Zonder de Naam is iedereen arm; de Ware Goeroe heeft dit begrip bijgebracht. ||4||

ਪ੍ਰੀਤਮ ਪ੍ਰਾਨ ਭਏ ਸੁਨਿ ਸਜਨੀ ਦੂਤ ਮੁਏ ਬਿਖੁ ਖਾਈ ॥
preetam praan bhe sun sajanee doot mue bikh khaaee |

Mijn Geliefde is mijn levensadem - luister, O mijn metgezel. De demonen hebben vergif ingenomen en zijn gestorven.

ਜਬ ਕੀ ਉਪਜੀ ਤਬ ਕੀ ਤੈਸੀ ਰੰਗੁਲ ਭਈ ਮਨਿ ਭਾਈ ॥੫॥
jab kee upajee tab kee taisee rangul bhee man bhaaee |5|

Zoals de liefde voor Hem opwelde, zo blijft het. Mijn geest is doordrenkt van Zijn Liefde. ||5||

ਸਹਜ ਸਮਾਧਿ ਸਦਾ ਲਿਵ ਹਰਿ ਸਿਉ ਜੀਵਾਂ ਹਰਿ ਗੁਨ ਗਾਈ ॥
sahaj samaadh sadaa liv har siau jeevaan har gun gaaee |

Ik ga op in hemelse samaadhi en ben voor altijd liefdevol gehecht aan de Heer. Ik leef door de glorieuze lofzangen van de Heer te zingen.

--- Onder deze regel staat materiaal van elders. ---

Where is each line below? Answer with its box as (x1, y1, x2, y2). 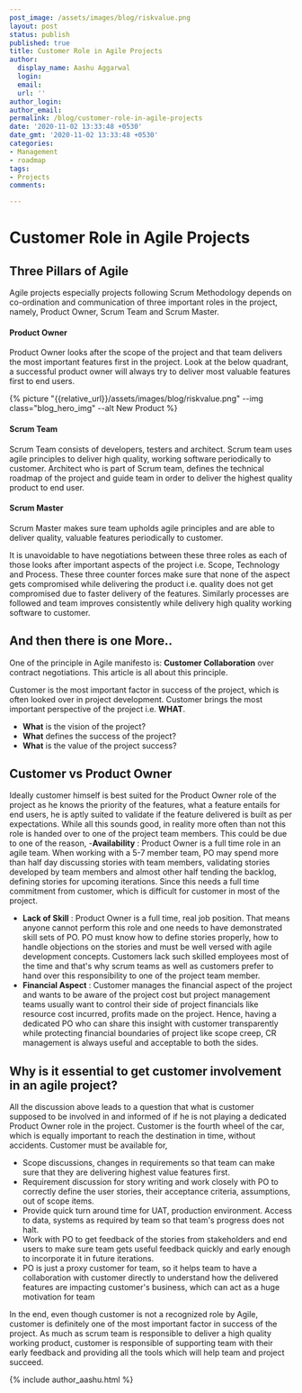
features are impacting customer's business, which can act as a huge (22, 1282, 280, 1293)
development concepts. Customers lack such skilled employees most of (22, 951, 289, 962)
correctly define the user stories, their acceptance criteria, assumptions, (22, 1187, 290, 1197)
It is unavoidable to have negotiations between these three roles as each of (9, 549, 288, 560)
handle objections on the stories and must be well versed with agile (22, 941, 272, 952)
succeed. (9, 1357, 44, 1368)
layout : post (9, 22, 58, 31)
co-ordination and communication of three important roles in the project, (9, 297, 279, 307)

ਗੁਰ ਕੈ ਸਬਦਿ ਰਤਾ ਬੈਰਾਗੀ ਨਿਜ ਘਰਿ ਤਾੜੀ ਲਾਈ ॥੬॥
gur kai sabad rataa bairaagee nij ghar taarree laaee |6|

Doordrenkt met het Woord van de Shabad van de Goeroe, ben ik onthecht geraakt van de wereld. In de diepe oer-trance verblijf ik in het huis van mijn eigen innerlijke wezen. ||6||

ਸੁਧ ਰਸ ਨਾਮੁ ਮਹਾ ਰਸੁ ਮੀਠਾ ਨਿਜ ਘਰਿ ਤਤੁ ਗੁਸਾਂਈਂ ॥
sudh ras naam mahaa ras meetthaa nij ghar tat gusaaneen |

De Naam, de Naam van de Heer, is subliem zoet en buitengewoon heerlijk; in het huis van mijzelf begrijp ik de essentie van de Heer.

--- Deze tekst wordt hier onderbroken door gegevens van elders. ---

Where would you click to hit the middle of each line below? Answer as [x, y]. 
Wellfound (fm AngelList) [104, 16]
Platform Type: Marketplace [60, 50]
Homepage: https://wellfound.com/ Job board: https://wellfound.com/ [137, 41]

ਤਹ ਹੀ ਮਨੁ ਜਹ ਹੀ ਤੈ ਰਾਖਿਆ ਐਸੀ ਗੁਰਮਤਿ ਪਾਈ ॥੭॥
tah hee man jah hee tai raakhiaa aaisee guramat paaee |7|

Waar U mijn gedachten ook houdt, daar is het. Dit is wat de Guru mij heeft geleerd. ||7||

ਸਨਕ ਸਨਾਦਿ ਬ੍ਰਹਮਾਦਿ ਇੰਦ੍ਰਾਦਿਕ ਭਗਤਿ ਰਤੇ ਬਨਿ ਆਈ ॥
sanak sanaad brahamaad indraadik bhagat rate ban aaee |

Sanak en Sanandan, Brahma en Indra waren doordrongen van devotionele aanbidding en kwamen in harmonie met Hem.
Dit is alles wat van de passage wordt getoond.